I preferred the single variety Chenin Blanc due to its excellent palate and long, leesy finish. The pale straw wine showed similar white honey notes together with those of tropical fruit salad, mango and slight white blossom on the nose. The wine showed great intensity and smooth texture on the palate.
Gabriëlskloof is a few kilometres east of the village of Bot Rivier and just south of where the N2 and R43 follow each other. The estate buildings sit on top of a low hill and are easily visible from the approach road. The setting reminded me of Tuscany except for the smaller hill and lack of tall cypress trees. It is a relatively new estate, as many in Bot Rivier, having been bought by South African Bernhard Heyns in 2001 as land to ‘root him to the spot’. It was canola and wheat land at the time but is now planted with 66 hectares of red and white Bordeaux and Rhône cultivar vines. Gabriëlskloof seeks to make wines with the minimum of intervention, distinct and of high quality that reflect the soils and terroir.
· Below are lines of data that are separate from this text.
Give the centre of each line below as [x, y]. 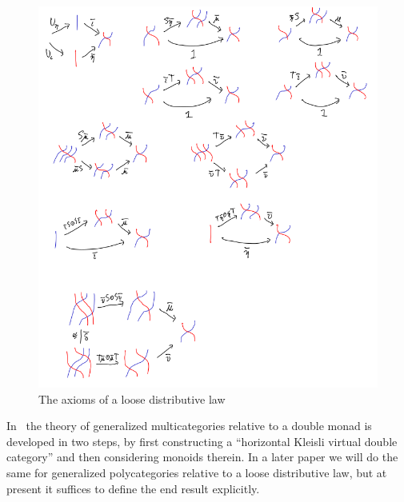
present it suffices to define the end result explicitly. [133, 488]
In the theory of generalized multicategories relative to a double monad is [189, 426]
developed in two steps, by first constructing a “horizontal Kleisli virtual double [202, 441]
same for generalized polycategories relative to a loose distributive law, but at [197, 472]
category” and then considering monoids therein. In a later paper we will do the [202, 457]
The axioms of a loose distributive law [132, 398]

Marianna, sensing that I did not have time to eat any of the hearty food in the Restaurant, brought me a welcome taster of bread and olive oil, the latter from 5 varieties grown, extracted, blended and bottled on the farm. Cabernet Franc from the second vintage made on the estate was my first red wine. It was my favourite wine of the tasting due to its superb elegant yet powerful palate with near perfect balance between red cherry and redcurrant fruits, light tannin touch (18 months in large old barrels) and fresh acidity. The wine showed just enough restraint on the nose to interest with natural fynbos and herbs giving green aromas to match the red fruits.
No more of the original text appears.